It sounds like what you actually want is to map points into the feature space defined by the kernel function.
Kernel functions produce scalar outputs by definition. Given inputs $x_1, x_2$, a kernel function $k$ outputs the inner product (i.e. dot product) of $x_1$ and $x_2$ when mapped into a feature space:
$$k(x_1, x_2) = \langle \Phi(x_1), \Phi(x_2) \rangle$$
Here, $\Phi$ represents a (possibly nonlinear) mapping from input space to feature space, and is defined implicitly by the kernel function. Kernel methods (e.g. SVMs) don't need to compute this mapping explicitly because they can work directly with the inner products.
But, you want the feature space representations themselves. Suppose you have data points $\{x_1, \dots, x_n\}$ and compute kernel matrix $K$ where $K_{ij} = k(x_i, x_j)$. Let matrix $Y$ denote the feature space representations of the data, where the $i$th row contains $\phi(x_i)$. Then, according to the equation above, $Y$ is any solution to the equation:
$$Y Y^T = K$$
Note that the solution is only specified up to rotations and sign flips, as these operations don't change the dot product. Also, feature space may be very high dimensional in some cases (or even infinite dimensional, as for the RBF kernel).
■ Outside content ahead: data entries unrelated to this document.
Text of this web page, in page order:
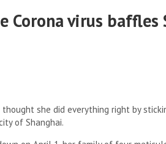
Corona virus baffles
thought she did everything right by
of Shanghai.
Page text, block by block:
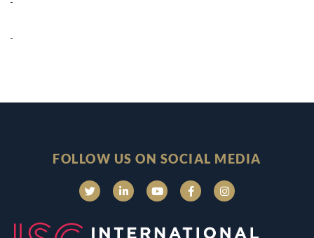
FOLLOW US ON SOCIAL MEDIA
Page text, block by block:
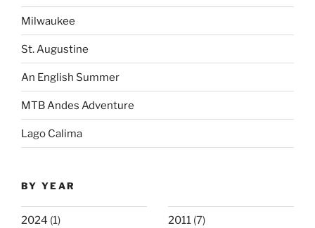
Milwaukee
St. Augustine
An English Summer
MTB Andes Adventure
Lago Calima
BY YEAR
2024 (1) 2011 (7)
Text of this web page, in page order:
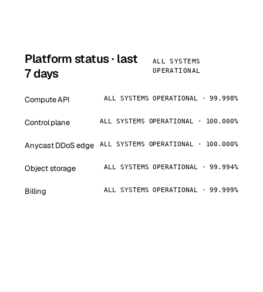
Platform status · last
7 days
ALL SYSTEMS
OPERATIONAL
Compute API ALL SYSTEMS OPERATIONAL · 99.998%
Control plane ALL SYSTEMS OPERATIONAL · 100.000%
Anycast DDoS edge ALL SYSTEMS OPERATIONAL · 100.000%
Object storage ALL SYSTEMS OPERATIONAL · 99.994%
Billing ALL SYSTEMS OPERATIONAL · 99.999%
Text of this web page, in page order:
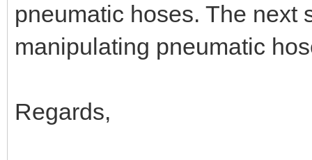
pneumatic hoses. The next
manipulating pneumatic
Regards,
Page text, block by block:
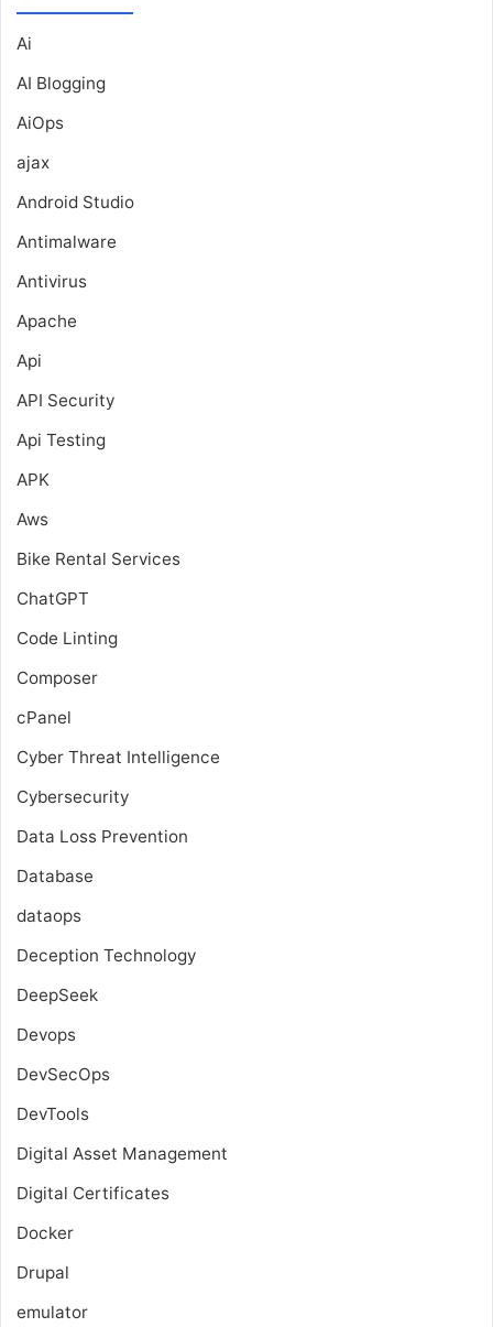
Ai
AI Blogging
AiOps
ajax
Android Studio
Antimalware
Antivirus
Apache
Api
API Security
Api Testing
APK
Aws
Bike Rental Services
ChatGPT
Code Linting
Composer
cPanel
Cyber Threat Intelligence
Cybersecurity
Data Loss Prevention
Database
dataops
Deception Technology
DeepSeek
Devops
DevSecOps
DevTools
Digital Asset Management
Digital Certificates
Docker
Drupal
emulator
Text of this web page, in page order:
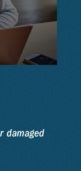
damaged
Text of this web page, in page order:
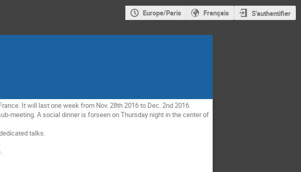
Europe/Paris Français S'authentifier
It will last one week from Nov. 28th 2016 to Dec. 2nd 2016.
meeting. A social dinner is forseen on Thursday night in the center of
talks.
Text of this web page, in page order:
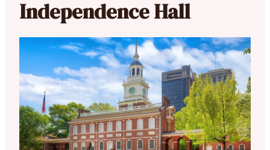
Independence Hall
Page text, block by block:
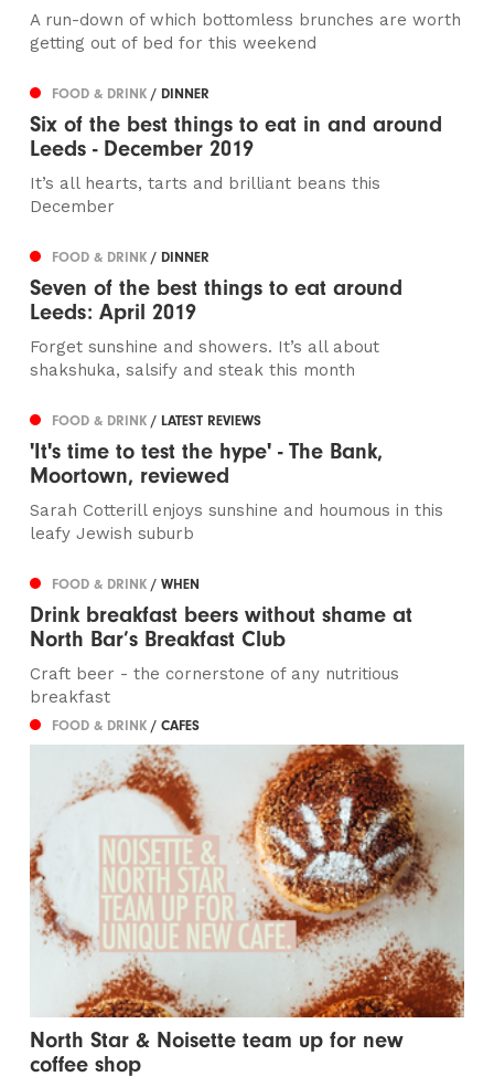
A run-down of which bottomless brunches are worth
getting out of bed for this weekend
FOOD & DRINK/ DINNER
Six of the best things to eat in and around
Leeds - December 2019
It’s all hearts, tarts and brilliant beans this
December
FOOD & DRINK/ DINNER
Seven of the best things to eat around
Leeds: April 2019
Forget sunshine and showers. It’s all about
shakshuka, salsify and steak this month
FOOD & DRINK/ LATEST REVIEWS
'It's time to test the hype' - The Bank,
Moortown, reviewed
Sarah Cotterill enjoys sunshine and houmous in this
leafy Jewish suburb
FOOD & DRINK/ WHEN
Drink breakfast beers without shame at
North Bar’s Breakfast Club
Craft beer - the cornerstone of any nutritious
breakfast
FOOD & DRINK/ CAFES
North Star & Noisette team up for new
coffee shop
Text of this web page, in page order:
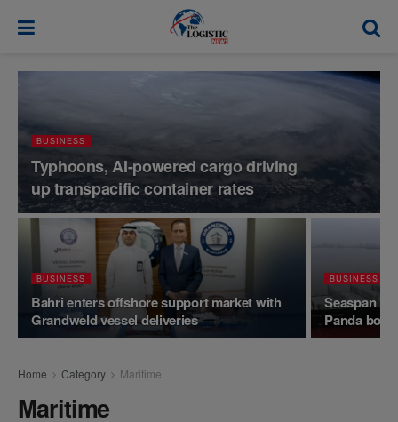
BUSINESS
Typhoons, AI-powered cargo driving
up transpacific container rates
BUSINESS
Bahri enters offshore support market with
Grandweld vessel deliveries
BUSINESS
Seaspan
Panda
Home Category Maritime
Maritime
modal-check

However, the feature space representations recovered here will have dimensionality at most $n$, because $n$ data points can't span a higher dimensional subspace.
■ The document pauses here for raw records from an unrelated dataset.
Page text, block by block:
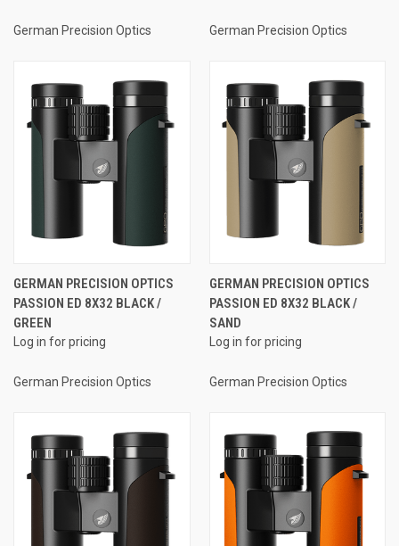
German Precision Optics German Precision Optics
GERMAN PRECISION OPTICS
PASSION ED 8X32 BLACK /
GREEN
Log in for pricing
German Precision Optics
GERMAN PRECISION OPTICS
PASSION ED 8X32 BLACK /
SAND
Log in for pricing
German Precision Optics
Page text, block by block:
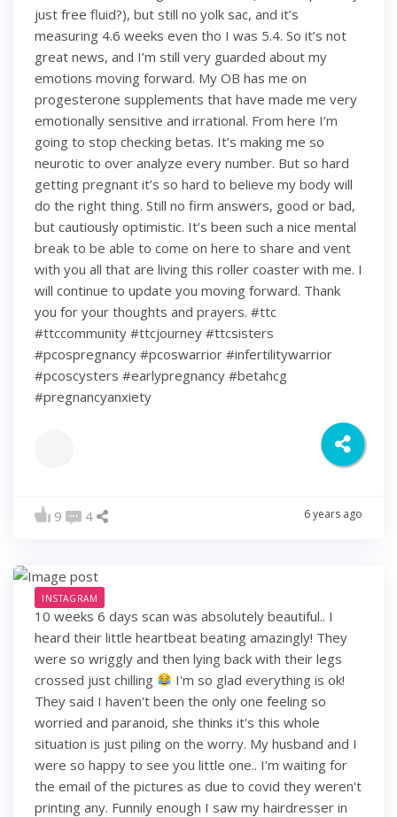
just free fluid?), but still no yolk sac, and it’s
measuring 4.6 weeks even tho I was 5.4. So it’s not
great news, and I’m still very guarded about my
emotions moving forward. My OB has me on
progesterone supplements that have made me very
emotionally sensitive and irrational. From here I’m
going to stop checking betas. It’s making me so
neurotic to over analyze every number. But so hard
getting pregnant it’s so hard to believe my body will
do the right thing. Still no firm answers, good or bad,
but cautiously optimistic. It’s been such a nice mental
break to be able to come on here to share and vent
with you all that are living this roller coaster with me. I
will continue to update you moving forward. Thank
you for your thoughts and prayers. #ttc
#ttccommunity #ttcjourney #ttcsisters
#pcospregnancy #pcoswarrior #infertilitywarrior
#pcoscysters #earlypregnancy #betahcg
#pregnancyanxiety
9 4 6 years ago
INSTAGRAM
10 weeks 6 days scan was absolutely beautiful.. I
heard their little heartbeat beating amazingly! They
were so wriggly and then lying back with their legs
crossed just chilling
I'm so glad everything is ok!
They said I haven't been the only one feeling so
worried and paranoid, she thinks it's this whole
situation is just piling on the worry. My husband and I
were so happy to see you little one.. I'm waiting for
the email of the pictures as due to covid they weren't
printing any. Funnily enough I saw my hairdresser in
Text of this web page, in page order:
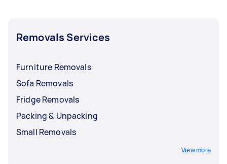
Removals Services
Furniture Removals
Sofa Removals
Fridge Removals
Packing & Unpacking
Small Removals
View more
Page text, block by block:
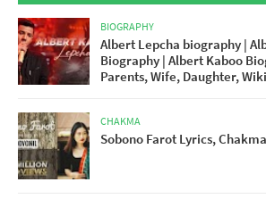
BIOGRAPHY
Albert Lepcha biography |
Biography | Albert Kaboo
Parents, Wife, Daughter, Wiki
CHAKMA
Sobono Farot Lyrics,
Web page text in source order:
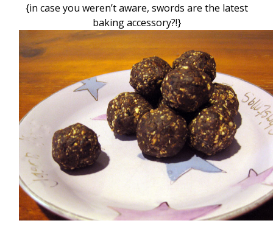
{in case you weren’t aware, swords are the latest
baking accessory?!}
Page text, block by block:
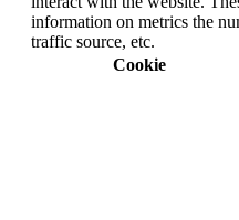
information on metrics the
traffic source, etc.
Cookie
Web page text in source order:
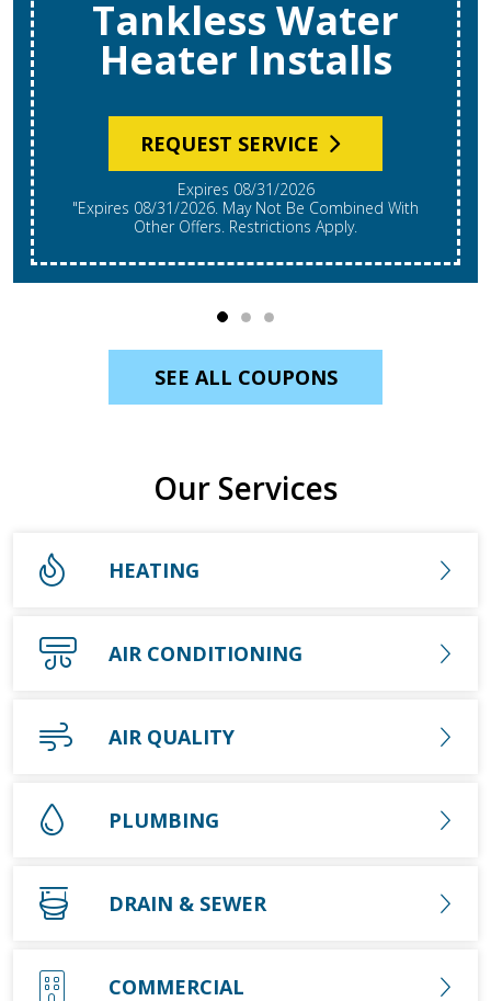
REQUEST SERVICE
Expires 08/31/2026
Details. Cannot Be Combined With Other Offers.
Residential Single System Only.
SEE ALL COUPONS
Our Services
HEATING
AIR CONDITIONING
AIR QUALITY
PLUMBING
DRAIN & SEWER
COMMERCIAL
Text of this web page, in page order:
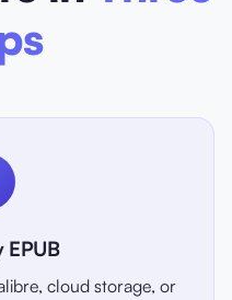
EPUB
cloud storage, or
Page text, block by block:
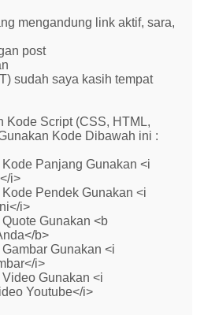
mengandung link aktif, sara,
post
sudah saya kasih tempat
Kode Script (CSS, HTML,
Kode Dibawah ini :
Panjang Gunakan <i
i>
Pendek Gunakan <i
i>
Gunakan <b
b>
Gunakan <i
i>
Gunakan <i
Youtube</i>
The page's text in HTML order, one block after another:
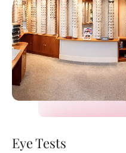
Eye Tests
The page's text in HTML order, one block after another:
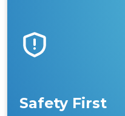
Safety First
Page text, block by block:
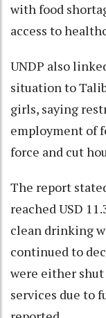
with food
access to
UNDP also
situation to
girls, saying
employment of
force and cut
The report
reached USD
clean drinking
continued to
were either
services due to
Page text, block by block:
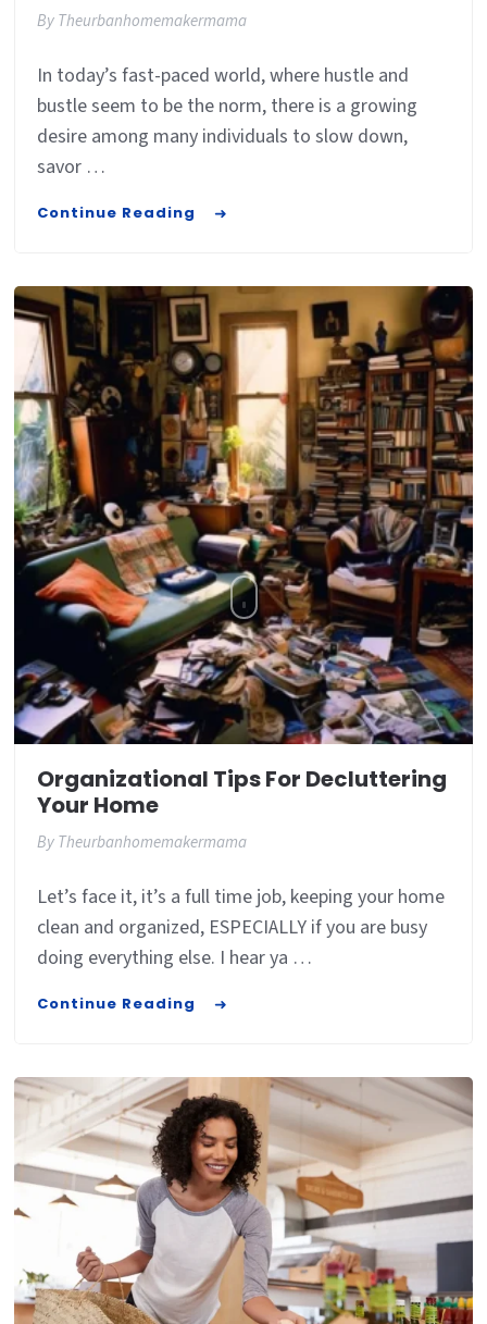
ByTheurbanhomemakermama
In today’s fast-paced world, where hustle and
bustle seem to be the norm, there is a growing
desire among many individuals to slow down,
savor …
Continue Reading
Organizational Tips For Decluttering
Your Home
ByTheurbanhomemakermama
Let’s face it, it’s a full time job, keeping your home
clean and organized, ESPECIALLY if you are busy
doing everything else. I hear ya …
Continue Reading
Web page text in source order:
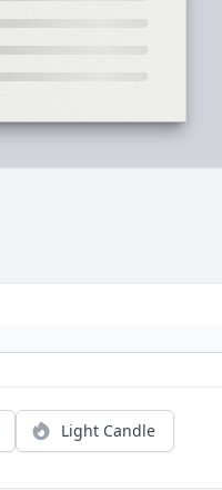
Light Candle
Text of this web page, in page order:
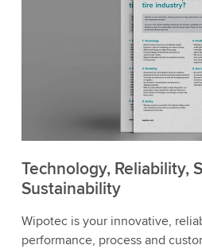
Technology, Reliability,
Sustainability
Wipotec is your innovative,
performance, process and
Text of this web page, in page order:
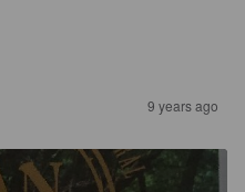
9 years ago

In practice, you can solve this equation using an eigendecomposition of the kernel matrix. Or, similarly, use kernel PCA, which is implemented in many software packages. This is a kernelized version of PCA that's equivalent to ordinary PCA operating in feature space. If desired, you can discard the dimensions with lowest variance to obtain approximate feature space representations that are lower dimensional.